Records from a dataset:
◆ ◆ ◆ ◆

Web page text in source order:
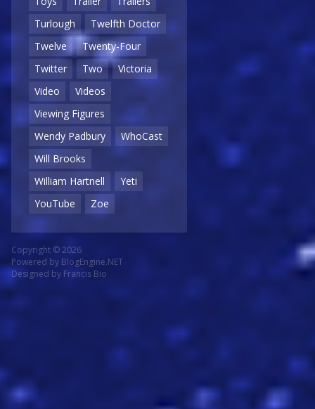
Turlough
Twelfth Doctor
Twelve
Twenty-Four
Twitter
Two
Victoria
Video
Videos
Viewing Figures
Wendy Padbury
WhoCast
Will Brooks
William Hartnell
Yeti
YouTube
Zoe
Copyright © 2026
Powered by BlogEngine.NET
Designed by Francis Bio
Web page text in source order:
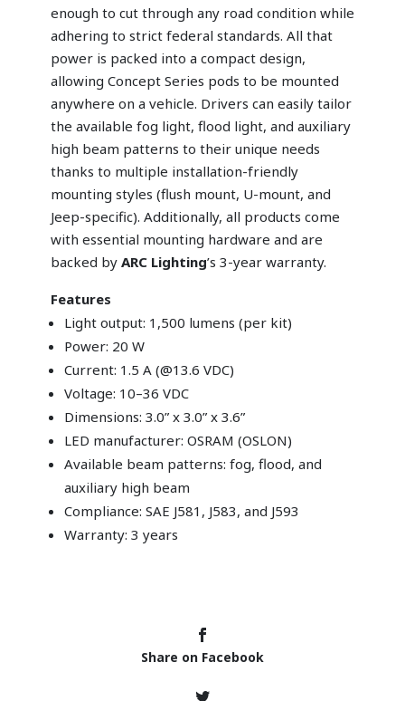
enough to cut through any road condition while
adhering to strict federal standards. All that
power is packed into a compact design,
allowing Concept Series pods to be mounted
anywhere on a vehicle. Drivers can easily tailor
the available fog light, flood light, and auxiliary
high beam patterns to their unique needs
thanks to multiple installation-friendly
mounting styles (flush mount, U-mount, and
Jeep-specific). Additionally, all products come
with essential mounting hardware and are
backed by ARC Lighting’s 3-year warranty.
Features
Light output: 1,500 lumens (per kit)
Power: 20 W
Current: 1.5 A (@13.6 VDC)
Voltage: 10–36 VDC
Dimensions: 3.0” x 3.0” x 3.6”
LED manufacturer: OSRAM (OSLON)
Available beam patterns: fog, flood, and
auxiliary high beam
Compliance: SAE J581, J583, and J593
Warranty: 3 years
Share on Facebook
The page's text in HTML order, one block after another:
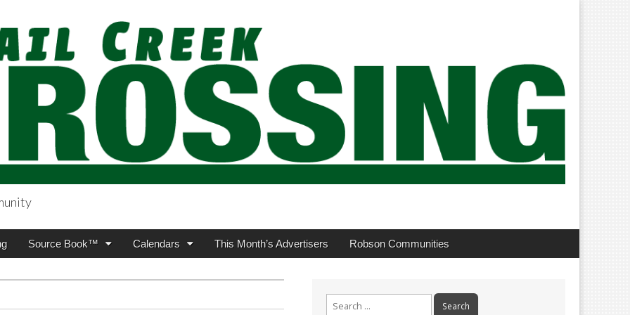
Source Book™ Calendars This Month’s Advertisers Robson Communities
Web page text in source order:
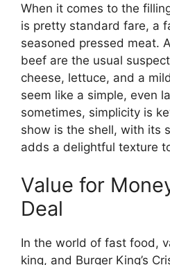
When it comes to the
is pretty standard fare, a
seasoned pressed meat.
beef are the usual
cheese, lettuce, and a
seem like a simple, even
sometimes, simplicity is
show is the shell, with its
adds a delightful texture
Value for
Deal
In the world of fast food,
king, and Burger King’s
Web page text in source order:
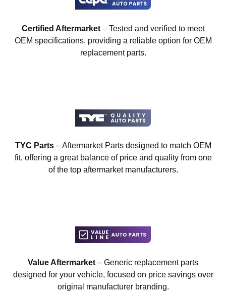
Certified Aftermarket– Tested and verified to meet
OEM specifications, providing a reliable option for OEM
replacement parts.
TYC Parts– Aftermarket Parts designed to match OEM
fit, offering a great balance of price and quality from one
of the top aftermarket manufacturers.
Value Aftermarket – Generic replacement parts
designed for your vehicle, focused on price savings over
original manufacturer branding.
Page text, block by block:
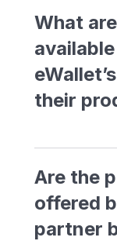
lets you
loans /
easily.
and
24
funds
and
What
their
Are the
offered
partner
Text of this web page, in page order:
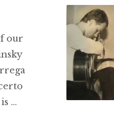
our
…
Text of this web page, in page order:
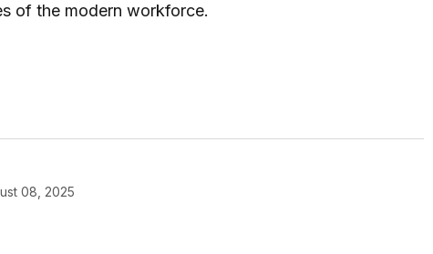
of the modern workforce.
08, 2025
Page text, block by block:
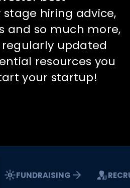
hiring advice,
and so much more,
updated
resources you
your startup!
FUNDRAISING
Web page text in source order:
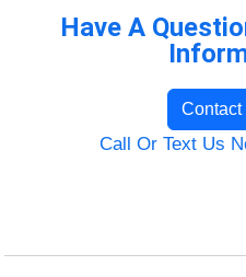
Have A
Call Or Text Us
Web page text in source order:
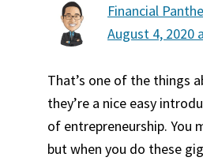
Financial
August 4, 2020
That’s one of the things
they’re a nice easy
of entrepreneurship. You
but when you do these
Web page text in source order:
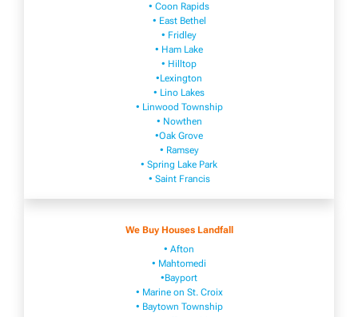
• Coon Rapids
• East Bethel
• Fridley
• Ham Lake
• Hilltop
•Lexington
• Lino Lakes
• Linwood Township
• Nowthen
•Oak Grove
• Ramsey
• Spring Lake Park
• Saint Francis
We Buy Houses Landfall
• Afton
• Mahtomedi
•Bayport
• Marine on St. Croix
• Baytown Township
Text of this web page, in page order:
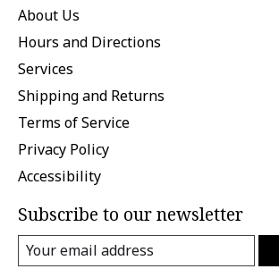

◆ ◆ ◆ ◆

If an entry above holds a picture, leave that picture out and print the rest exactly.

• ANSWER TO THE PROBLEM:
Web page text in source order:
Turlough
Twelfth Doctor
Twelve
Twenty-Four
Twitter
Two
Victoria
Video
Videos
Viewing Figures
Wendy Padbury
WhoCast
Will Brooks
William Hartnell
Yeti
YouTube
Zoe
Copyright © 2026
Powered by BlogEngine.NET
Designed by Francis Bio
Web page text in source order:
enough to cut through any road condition while
adhering to strict federal standards. All that
power is packed into a compact design,
allowing Concept Series pods to be mounted
anywhere on a vehicle. Drivers can easily tailor
the available fog light, flood light, and auxiliary
high beam patterns to their unique needs
thanks to multiple installation-friendly
mounting styles (flush mount, U-mount, and
Jeep-specific). Additionally, all products come
with essential mounting hardware and are
backed by ARC Lighting’s 3-year warranty.
Features
Light output: 1,500 lumens (per kit)
Power: 20 W
Current: 1.5 A (@13.6 VDC)
Voltage: 10–36 VDC
Dimensions: 3.0” x 3.0” x 3.6”
LED manufacturer: OSRAM (OSLON)
Available beam patterns: fog, flood, and
auxiliary high beam
Compliance: SAE J581, J583, and J593
Warranty: 3 years
Share on Facebook
The page's text in HTML order, one block after another:
Source Book™ Calendars This Month’s Advertisers Robson Communities
Web page text in source order:
When it comes to the
is pretty standard fare, a
seasoned pressed meat.
beef are the usual
cheese, lettuce, and a
seem like a simple, even
sometimes, simplicity is
show is the shell, with its
adds a delightful texture
Value for
Deal
In the world of fast food,
king, and Burger King’s
Web page text in source order:
Certified Aftermarket– Tested and verified to meet
OEM specifications, providing a reliable option for OEM
replacement parts.
TYC Parts– Aftermarket Parts designed to match OEM
fit, offering a great balance of price and quality from one
of the top aftermarket manufacturers.
Value Aftermarket – Generic replacement parts
designed for your vehicle, focused on price savings over
original manufacturer branding.
Page text, block by block:
lets you
loans /
easily.
and
24
funds
and
What
their
Are the
offered
partner
Text of this web page, in page order:
our
…
Text of this web page, in page order:
of the modern workforce.
08, 2025
Page text, block by block:
hiring advice,
and so much more,
updated
resources you
your startup!
FUNDRAISING
Web page text in source order:
Have A
Call Or Text Us
Web page text in source order:
Financial
August 4, 2020
That’s one of the things
they’re a nice easy
of entrepreneurship. You
but when you do these
Web page text in source order:
• Coon Rapids
• East Bethel
• Fridley
• Ham Lake
• Hilltop
•Lexington
• Lino Lakes
• Linwood Township
• Nowthen
•Oak Grove
• Ramsey
• Spring Lake Park
• Saint Francis
We Buy Houses Landfall
• Afton
• Mahtomedi
•Bayport
• Marine on St. Croix
• Baytown Township
Text of this web page, in page order:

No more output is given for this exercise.